Смерть в гостинице укладывается в простую и аскетическую формулу — ты не привязываешься к определенному месту, зависаешь среди жизни, обменявшись с ней необходимым минимумом информации: ты оставляешь для нее свои координаты, которые она никак не может проверить, она оставляет для тебя ключ и свежие полотенца в душевой кабине. Никто никому ничего не должен.
В комнатах гостиницы Харьков хорошо прятать трупы, здесь, в ее старом корпусе, так много комнат и они настолько однотипны, что дирекции, без всякого сомнения, пришлось бы потрудиться, прежде чем вынюхать следы преступлений и братоубийств, прежде чем наткнуться случайно на фаланги пальцев рядом с пультом от телевизора или на золотые коронки в туалетном бачке. Еще тут хорошо прятаться от врагов, враги просто обломаются искать тебя за бесконечными дверями, в барах и офисах, в холодном теле гостиницы, которое помнит далекие 50-е, красное полотно на своей поверхности, портреты кобы на фронтоне, танки, которые проходили по площади в день победы (кажется, это был день победы), относительно недавно, уже в 90-х, исчезая за госпромом и отражаясь в окошках рецепции. Очень люблю эту гостиницу, одним словом. В свое время я заносил сюда с черного хода бесчувственных от выпитого спирта братьев гадюкиных, в свое время я торговался тут среди ночи с охраной, чтобы они пустили на ночлег малознакомых мне немецких поэтов, однажды я давал тут интервью для телевидения по поводу освобождения города от немецких войск, мы тогда сильно напрягли персонал буфета, устроились на балконе, как раз над центральным входом, с видом на университет, и начали говорить об освобождении, освобождение это ерунда, сказал я, какое освобождение, гораздо интереснее говорить об оккупации, о том, что вот на этой вот площади, на которой как раз разместилась какая-то голимая сельскохозяйственная выставка, в свое время садился самолет с самим Гитлером, почему об этом никто не говорит?
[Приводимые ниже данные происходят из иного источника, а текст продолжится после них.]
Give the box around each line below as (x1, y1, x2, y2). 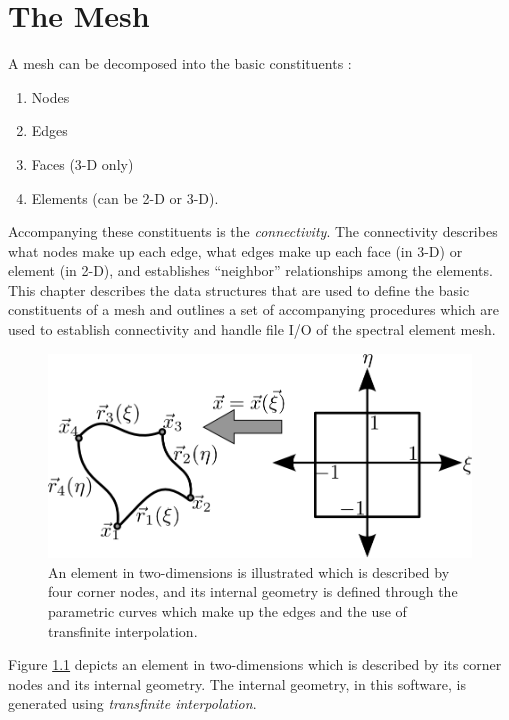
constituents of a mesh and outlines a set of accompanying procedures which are (8, 299, 499, 320)
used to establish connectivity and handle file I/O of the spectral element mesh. (8, 319, 496, 340)
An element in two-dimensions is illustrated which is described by (48, 561, 450, 582)
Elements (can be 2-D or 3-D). (31, 187, 219, 208)
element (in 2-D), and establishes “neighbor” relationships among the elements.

Под утро, где-то между четвертым и пятым часом, в баре на первом этаже всегда сидят сонные проститутки и печально глушат водяру.
Последние несколько дней она наполнена обнаглевшими от революционного порыва народными массами, странной, как правило нетрезвой публикой, которая с утра трется вокруг площади, поддерживая тот или другой лагерь, но быстро мерзнет и идет греться в гостиницу, заказывая себе чего-нибудь по кабакам или играя на автоматах. За всем этим со стороны наблюдает ментовня. Когда заходишь в старый корпус, сразу же натыкаешься на усталую перемерзшую толпу, революция, даже в такой софт-версии, как эта, все равно собирает под свои разноцветные знамена самую интересную часть общества, такое впечатление, что целые толпы безумцев, униженных и оскорбленных только и ждали того достопамятного дня, когда можно будет выйти на невъебенный харьковский майдан в несколько гектаров площадью и пообкладывать друг друга с ног до головы. Революционный порыв, однако, не мешает этой публике, накричавшись у наших палаток, переть сюда и сидеть на креслах в фойе, на ступеньках лестницы с первого по третий этаж, на высоких стульях при стойке бара, кататься вверх-вниз на лифте, создавая проблемы персоналу и отпугивая и без того немногочисленных в это время обитателей старого корпуса.